Here are corrections and explanations for last week’s entries.
“Bloc” is a noun referring to groups of people or nations such as a bloc of voters.
“Block” is a noun referring to a solid piece of something, a rectangular area or the inability to remember something as in a writer’s block or stoppage.
“Block” is also a verb meaning to obstruct or stop something.
“Beside” is a preposition meaning next to or adjacent to, over and above or apart from.
“She was beside herself with grief at the loss of her puppy.”
“Besides” is an adverb meaning moreover, in addition or otherwise.
“I like that car because it is beautiful; besides, it is cheap enough for me to be able to buy it.”
Identify and correct the errors in the following examples.
“Host of challenges face new BP head.”
“Host” is the subject and it is singular and demands a singular verb.
“Host of challenges faces new BP head.”
“Further down the page is a pathological diagnosis of fibroadenoma – a benign growth in the breast.”
“Further” means in addition to. “Farther” refers to distance. They are not interchangeable.
“Farther down the page is a pathological diagnosis of fibroadenoma – a benign growth in the breast.”
“None of the allegations in Johnston’s lawsuit have been proven in court.”
“None” is singular and demands a singular verb.
“None of the allegations in Johnston’s lawsuit has been proven in court.”
A THOUGHT TOO OFTEN NEGLECTED
An honest man can feel no pleasure in the exercise of power over his fellow citizens.”
Thomas Jefferson, the third president of the United States, wrote this.
DOES ANYBODY KNOW ANY GRAMMAR?
I am merely a recorder. I copy what has been written in newspapers and ask you to correct the mistakes. My reaction is twofold and very simple: either the writers were never taught proper grammar and sentence structure, so are incapable of being correct; or they are too lazy to care about being correct. I try very hard not to be cynical and abusive when I see these errors on a daily basis and I am saddened that there is so little professional pride demanding correctness in one’s writing. Just look at the collection of incorrect sentences that I presented this week; many have incorrect subject-verb agreement and that should never happen if the professional writer is being professional.
With that philosophy in mind, identify and correct the errors in the following pieces.
“The cities represent the core markets where the crop of newcomers hope to win share against Rogers as well as Bell Canada and Telus Corp., the country’s other main carriers.”
“Crop” is singular and the subject of the verb “hopes” which is plural; the verb must be changed.
“The cities represent the core markets where the crop of newcomers hopes to win share against Rogers as well as Bell Canada and Telus Corp., the country’s other main carriers.”
” ‘I got to believe any decisions I made as a councillor are protected by legal policy, but I don’t know yet how it works.’ ”
What kind of English is “I got to believe”? It is street jargon and needs to be upgraded, especially when being used by a seasoned retired newscaster and current city councilman.
The comma in the sentence, which is the reporter’s contributed error, is not necessary because the subject of each clause is the same.
” ‘I have to believe any decisions I made as a councillor are protected by legal policy but I don’t know yet how it works.’ ”

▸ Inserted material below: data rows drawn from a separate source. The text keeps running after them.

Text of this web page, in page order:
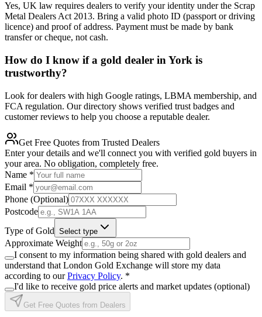
Yes, UK law requires dealers to verify your identity under the Scrap
Metal Dealers Act 2013. Bring a valid photo ID (passport or driving
licence) and proof of address. Payment must be made by bank
transfer or cheque, not cash.
How do I know if a gold dealer in York is
trustworthy?
Look for dealers with high Google ratings, LBMA membership, and
FCA regulation. Our directory shows verified trust badges and
customer reviews to help you choose a reputable dealer.
Get Free Quotes from Trusted Dealers
Enter your details and we'll connect you with verified gold buyers in
your area. No obligation, completely free.
Name *
Email *
Phone (Optional)
Postcode
Type of Gold Select type
Approximate Weight
I consent to my information being shared with gold dealers and
understand that London Gold Exchange will store my data
according to our Privacy Policy. *
I'd like to receive gold price alerts and market updates (optional)
Get Free Quotes from Dealers

A NEW ONE: REALLY A PET PEEVE
What is wrong with the following sentence? Correct the problem.
“That’s a whole nuther issue.”
This was spoken by a nationally syndicated newscaster so deserves attention. I am sorry but I did not know how to spell “nuther”. Should it have been “nother”?
“That’s a whole other issue.”
I made a spelling mistake in the heading of yesterday’s blog entry. I would like to say that it was a test to see if anybody reads closely but I have to admit to being lazy in my proofreading. I promise to follow my own advice in the future so that I can polish and retain my English usage credibility. As my penance, I will endure the whips and scorns of outrageous fortune and not correct the original entry.
A FUN CHALLENGE
Identify the famous line and the source of that line that I have incorporated into my diatribe above.
The quote, “…the whips and scorns of outrageous fortune…”, is Hamlet’s in Act III, Scene 1.
LAST WEEK’S WORDS
“Intrinsic” (adj.) means belonging to a thing by its very nature, the very essence of a thing, inherent or inbuilt.
“Propitious” (adj.) means favourable, encouraging, lucky or indicative of forgiving.
“Expostulate” (v.) means to discuss, to argue, to remonstrate or to reason earnestly against something about to be done by another.
“Expostulation” is the noun form.
“Expostulator” is the noun for one who argues.
“Expostulatory” is the adjective form.
“Conciliatory” (adj.) means intended to reconcile or appease, politic, smooth or flexible.
“Sardonic” (adj.) means grimly humourous, biting, barbed or mordant.